Rauch continues, "People often just want the results, but there's a lot behind those results that should be evaluated when interpreting them in the context of an individual patient. This is not unique to infection prevention, as I think everyone in healthcare would benefit from some formal training in basic principles of laboratory testing. People seize upon the results once they are in the computer and take them as reality. To us in the lab, there are patterns within that reality that can make us discount certain findings, or focus on others, or even ask for another sample to test. Working with this data takes experience, and I'd love to see more education about what results actually mean and what to do with t hem. This training is now happening more than in the past, and it is absolutely fundamental for patient care.""
There is escalating complexity of performing the actual testing as well, and Rauch points to examples of recent disclaimers product recalls, backorders, or discontinuance of offering certain tests, sometimes without warning.

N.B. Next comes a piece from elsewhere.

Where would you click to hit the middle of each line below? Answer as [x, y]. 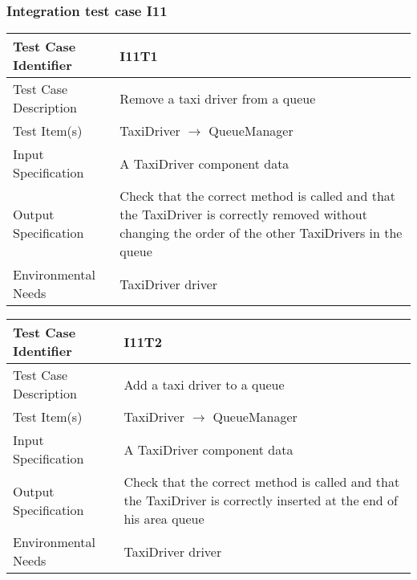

Turnaround time may a challenge these days due to the sheer number of tests being required, especially in states that have mandatory screening of pathogens such as methicillin-resistant Staphylococcus aureus (MRSA). "I have an easier situation than others, as Massachusetts has not mandated as much testing as some other states have," Rauch says. "I have been asking my colleagues across the country what their experiences have been like and some of them are testing tens of thousands of samples in a year. If the state mandates this level of testing, I would think that the lab would have the space, the equipment and people to conduct this immense kind of volume. But it goes beyond the question of adequate resourcing; my questions are, will this degree of screening and testing work, and what's the outcome going to be? We are still at a phase where it's not clear what impact this will have on the fight against HAIs. We all want to minimize and eliminate MRSA as a pathogen, but whether or not that is doable or that state-legislated testing mandates are the best way to get there is open for debate right now."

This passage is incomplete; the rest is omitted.